Open lucasmoten opened 3 years ago
Those lines came directly from the implementation of InvokeHttp: https://github.com/apache/nifi/blob/rel/nifi-1.11.4/nifi-nar-bundles/nifi-standard-bundle/nifi-standard-processors/src/main/java/org/apache/nifi/processors/standard/InvokeHTTP.java#L691-L706
in 1.11.4 it doesnt call setSslSocketFactory at all from setUpClient. thats dead code
The code block looks like this for lines 647-666
final SSLContextService sslService = context.getProperty(PROP_SSL_CONTEXT_SERVICE).asControllerService(SSLContextService.class);
final SSLContext sslContext = sslService == null ? null : sslService.createSSLContext(ClientAuth.NONE);
// check if the ssl context is set and add the factory if so
if (sslContext != null) {
Tuple<SSLContext, TrustManager[]> sslContextTuple =SslContextFactory.createTrustSslContextWithTrustManagers(
sslService.getKeyStoreFile(),
sslService.getKeyStorePassword() != null ? sslService.getKeyStorePassword().toCharArray() : null,
sslService.getKeyPassword() != null ? sslService.getKeyPassword().toCharArray() : null,
sslService.getKeyStoreType(),
sslService.getTrustStoreFile(),
sslService.getTrustStorePassword() != null ? sslService.getTrustStorePassword().toCharArray() : null,
sslService.getTrustStoreType(),
SslContextFactory.ClientAuth.NONE,
sslService.getSslAlgorithm());
List<X509TrustManager> x509TrustManagers = Arrays.stream(sslContextTuple.getValue())
.filter(trustManager -> trustManager instanceof X509TrustManager)
.map(trustManager -> (X509TrustManager) trustManager).collect(Collectors.toList());
okHttpClientBuilder.sslSocketFactory(sslContextTuple.getKey().getSocketFactory(), x509TrustManagers.get(0));
}
In 1.12.1, the logic changes again in its lines 761-766
// Apply the TLS configuration if present
final SSLContextService sslService = context.getProperty(PROP_SSL_CONTEXT_SERVICE).asControllerService(SSLContextService.class);
if (sslService != null) {
final TlsConfiguration tlsConfiguration = sslService.createTlsConfiguration();
OkHttpClientUtils.applyTlsToOkHttpClientBuilder(tlsConfiguration, okHttpClientBuilder);
}
Needs reassessed for whether NiFi 1.12.1+ code pattern adequately handles setting a Key Password independently of Keystore Password
This same concern may apply to other processors initializing SSL Context in the same way.

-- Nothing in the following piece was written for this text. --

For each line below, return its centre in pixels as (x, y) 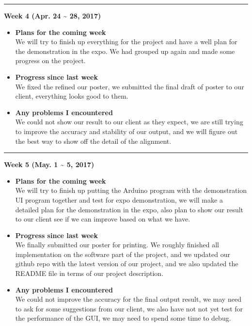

There is not adequate support for a Key Password indepdent of the Keystore Password. The NiFi interface allows for specifying both a Keystore Password and a Key Password as shown here
The current implementation in GetPolicies only takes into account the Keystore Password when initializing the key manager https://github.com/greymatter-io/nifi-sdk/blob/main/gmd-sdk/nifi-data-processors/src/main/scala/com/deciphernow/greymatter/data/nifi/processors/GetPolicies.java#L288-L303
The description for Key Password is as follows:
The password for the key. If this is not specified, but the Keystore Filename, Password, and Type are specified, then the Keystore Password will be assumed to be the same as the Key Password.